Records from a collection
::::

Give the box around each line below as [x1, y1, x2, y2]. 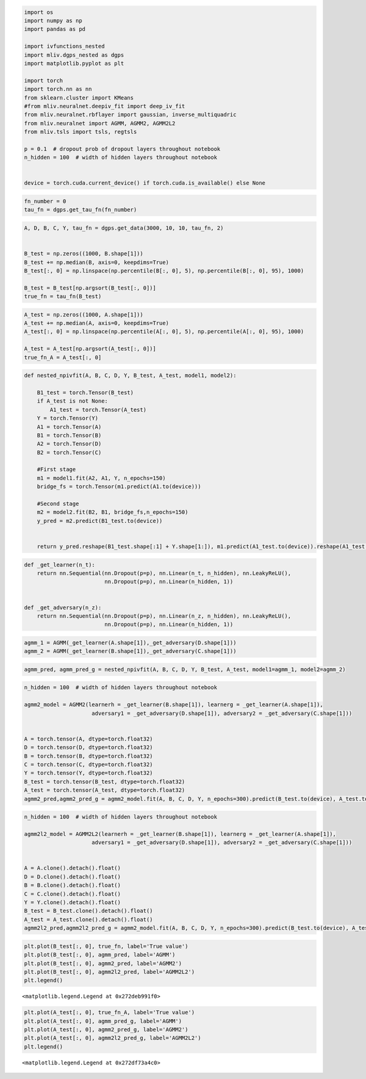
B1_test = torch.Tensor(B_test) [37, 389, 134, 396]
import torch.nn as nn [24, 86, 92, 93]
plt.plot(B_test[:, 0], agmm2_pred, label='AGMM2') [24, 960, 182, 967]
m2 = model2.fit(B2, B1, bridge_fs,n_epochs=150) [37, 509, 188, 516]
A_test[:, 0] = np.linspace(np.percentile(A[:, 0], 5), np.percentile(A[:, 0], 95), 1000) [24, 328, 304, 335]
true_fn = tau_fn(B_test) [24, 293, 102, 300]
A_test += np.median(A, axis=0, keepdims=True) [24, 320, 169, 327]
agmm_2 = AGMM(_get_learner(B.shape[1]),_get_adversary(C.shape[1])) [24, 648, 237, 655]

::::

__Task brief__: Copy the entries above exactly, but only from the line holding "B1_test = torch.Tensor(B_test)" through the line holding "A_test += np.median(A, axis=0, keepdims=True)", both included.

__Exercise answer__:
B1_test = torch.Tensor(B_test) [37, 389, 134, 396]
import torch.nn as nn [24, 86, 92, 93]
plt.plot(B_test[:, 0], agmm2_pred, label='AGMM2') [24, 960, 182, 967]
m2 = model2.fit(B2, B1, bridge_fs,n_epochs=150) [37, 509, 188, 516]
A_test[:, 0] = np.linspace(np.percentile(A[:, 0], 5), np.percentile(A[:, 0], 95), 1000) [24, 328, 304, 335]
true_fn = tau_fn(B_test) [24, 293, 102, 300]
A_test += np.median(A, axis=0, keepdims=True) [24, 320, 169, 327]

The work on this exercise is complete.